Wok-simmering is my go-to method for cooking eggplant. I like how the spongy flesh absorbs sauce and gets a tender, lightly chewy texture almost like soft braised meat. Many folks like to purge their eggplants by salting them and letting them rest before cooking them. I don't bother with this step, particularly not when using thing Chinese or Japanese eggplants, which basically have no bitterness whatsoever and thus don't need to be purged (even modern cultivars of globe eggplants have very little bitterness).

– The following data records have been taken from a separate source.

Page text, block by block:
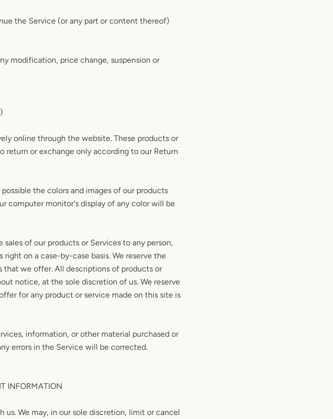
the Service (or any part or content thereof)
modification, price change, suspension or
online through the website. These products or
return or exchange only according to our Return
the colors and images of our products
computer monitor's display of any color will be
of our products or Services to any person,
on a case-by-case basis. We reserve the
we offer. All descriptions of products or
notice, at the sole discretion of us. We reserve
for any product or service made on this site is
information, or other material purchased or
errors in the Service will be corrected.
INFORMATION
We may, in our sole discretion, limit or cancel

What I do do to them is par-cook them either by steaming in a bamboo steamer set over my wok, or (as is more frequently the case these days), by microwaving them until completely softened. Par-cooking not only gets them to cook more evenly, but it also speeds up the whole process. Rather than having to simmer for half an hour in the sauce until tender, with par-cooked eggplant the whole thing comes together in just a few minutes (even counting the 10 to 15 minutes it takes to par-cook, you're well in the green). This means less time standing and stirring, less time waiting for dinner, and more time to move on to bigger and better concerns like what you're going to be eating the next day.
Braised Eggplant with Garlic Sauce is a classic Sichuan dish that combines soft simmered eggplant, fermented soy beans, and a sweet, garlicky sauce. For this version, I like to add a few tablespoons of chopped up preserved mustard root (you can find this canned or jarred in any good Chinese market—if not, you can omit it. Its role is largely textural) and incorporate the garlic in a couple of ways: first, by cooking whole smashed cloves in oil to infuse it with flavor (I discard the cooked whole cloves), as well as sliced thin and sauteed along with the other aromatics.
The sauce is a simple mix of Chinese wine, soy sauce, sugar, and fermented soybean paste (also available in Chinese markets). You can go with 100% eggplant if you'd like, but I like to add cubes of firm silken tofu (my tofu of choice for braising) to transform this into a one-pot-meal.